The copy must match the data below line for line and contain no images.

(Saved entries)
= Beginning of Section =
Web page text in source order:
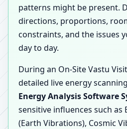
patterns might be present.
directions, proportions,
constraints, and the issues
day to day.
During an On-Site Vastu
detailed live energy
Energy Analysis Software
sensitive influences such as
(Earth Vibrations), Cosmic
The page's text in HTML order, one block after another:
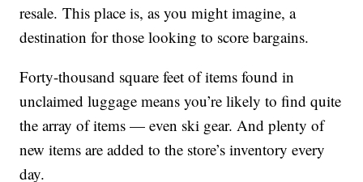
resale. This place is, as you might imagine, a
destination for those looking to score bargains.
Forty-thousand square feet of items found in
unclaimed luggage means you’re likely to find quite
the array of items — even ski gear. And plenty of
new items are added to the store’s inventory every
day.
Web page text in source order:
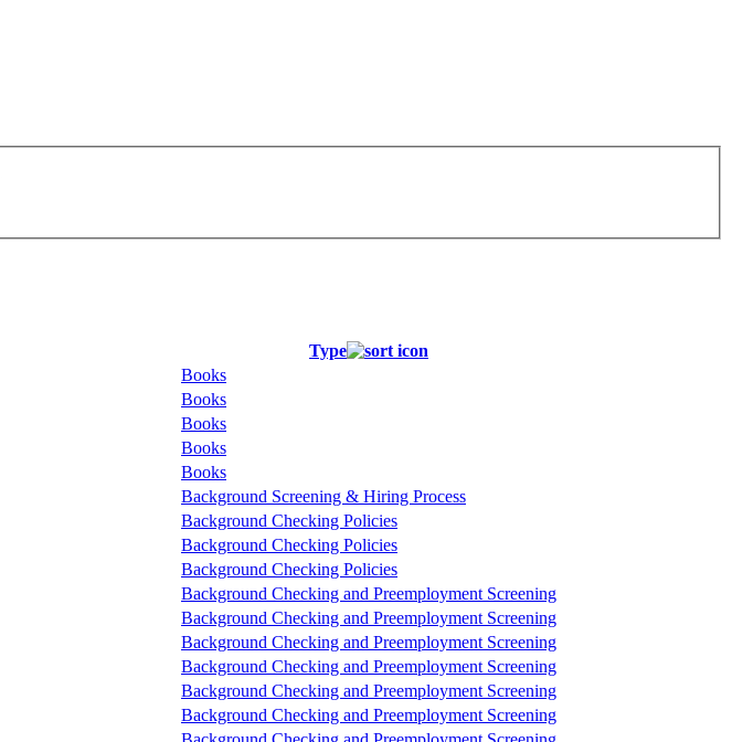
Type
Books
Books
Books
Books
Books
Background Screening & Hiring Process
Background Checking Policies
Background Checking Policies
Background Checking Policies
Background Checking and Preemployment Screening
Background Checking and Preemployment Screening
Background Checking and Preemployment Screening
Background Checking and Preemployment Screening
Background Checking and Preemployment Screening
Background Checking and Preemployment Screening
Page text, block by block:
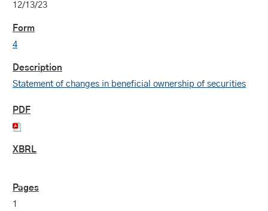
12/13/23
4
Statement of changes in beneficial ownership of securities
1
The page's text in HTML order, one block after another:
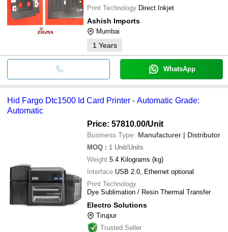
Print Technology Direct Inkjet
Ashish Imports
Mumbai
1 Years
WhatsApp
Hid Fargo Dtc1500 Id Card Printer - Automatic Grade:
Automatic
Price: 57810.00/Unit
Business Type: Manufacturer | Distributor
MOQ : 1 Unit/Units
Weight
5.4 Kilograms (kg)
Interface USB 2.0, Ethernet optional
Print Technology
Dye Sublimation / Resin Thermal Transfer
Electro Solutions
Tirupur
Trusted Seller
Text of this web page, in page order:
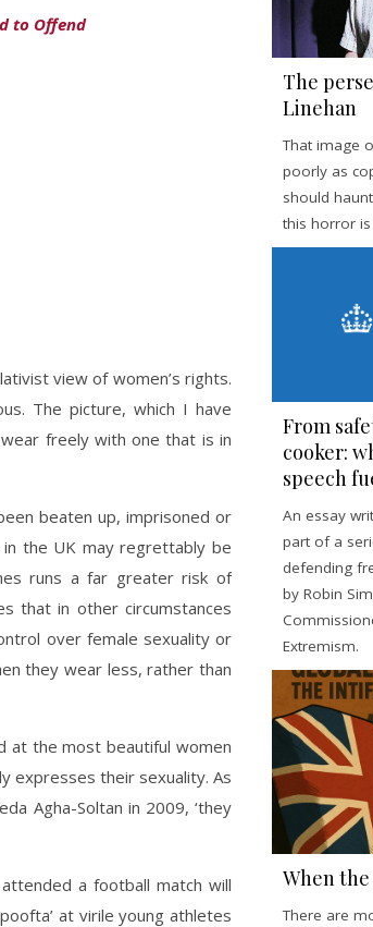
= End of Section =
- _RESPONSE TO THE EXERCISE_:
Web page text in source order:
patterns might be present.
directions, proportions,
constraints, and the issues
day to day.
During an On-Site Vastu
detailed live energy
Energy Analysis Software
sensitive influences such as
(Earth Vibrations), Cosmic
The page's text in HTML order, one block after another:
resale. This place is, as you might imagine, a
destination for those looking to score bargains.
Forty-thousand square feet of items found in
unclaimed luggage means you’re likely to find quite
the array of items — even ski gear. And plenty of
new items are added to the store’s inventory every
day.
Web page text in source order:
Type
Books
Books
Books
Books
Books
Background Screening & Hiring Process
Background Checking Policies
Background Checking Policies
Background Checking Policies
Background Checking and Preemployment Screening
Background Checking and Preemployment Screening
Background Checking and Preemployment Screening
Background Checking and Preemployment Screening
Background Checking and Preemployment Screening
Background Checking and Preemployment Screening
Page text, block by block:
12/13/23
4
Statement of changes in beneficial ownership of securities
1
The page's text in HTML order, one block after another:
Print Technology Direct Inkjet
Ashish Imports
Mumbai
1 Years
WhatsApp
Hid Fargo Dtc1500 Id Card Printer - Automatic Grade:
Automatic
Price: 57810.00/Unit
Business Type: Manufacturer | Distributor
MOQ : 1 Unit/Units
Weight
5.4 Kilograms (kg)
Interface USB 2.0, Ethernet optional
Print Technology
Dye Sublimation / Resin Thermal Transfer
Electro Solutions
Tirupur
Trusted Seller
Text of this web page, in page order:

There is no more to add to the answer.